YOUR TASK ▸ Return the lines beginning at the one that contains "osra_labels.h (29, 171)" and continuing to the end of the entries, including both ends, exactly as written and nothing else.

┌──

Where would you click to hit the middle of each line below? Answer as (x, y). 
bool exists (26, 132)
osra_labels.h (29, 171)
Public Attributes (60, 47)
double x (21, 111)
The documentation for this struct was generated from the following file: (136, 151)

└──

RESULT BELOW ▸
osra_labels.h (29, 171)
Public Attributes (60, 47)
double x (21, 111)
The documentation for this struct was generated from the following file: (136, 151)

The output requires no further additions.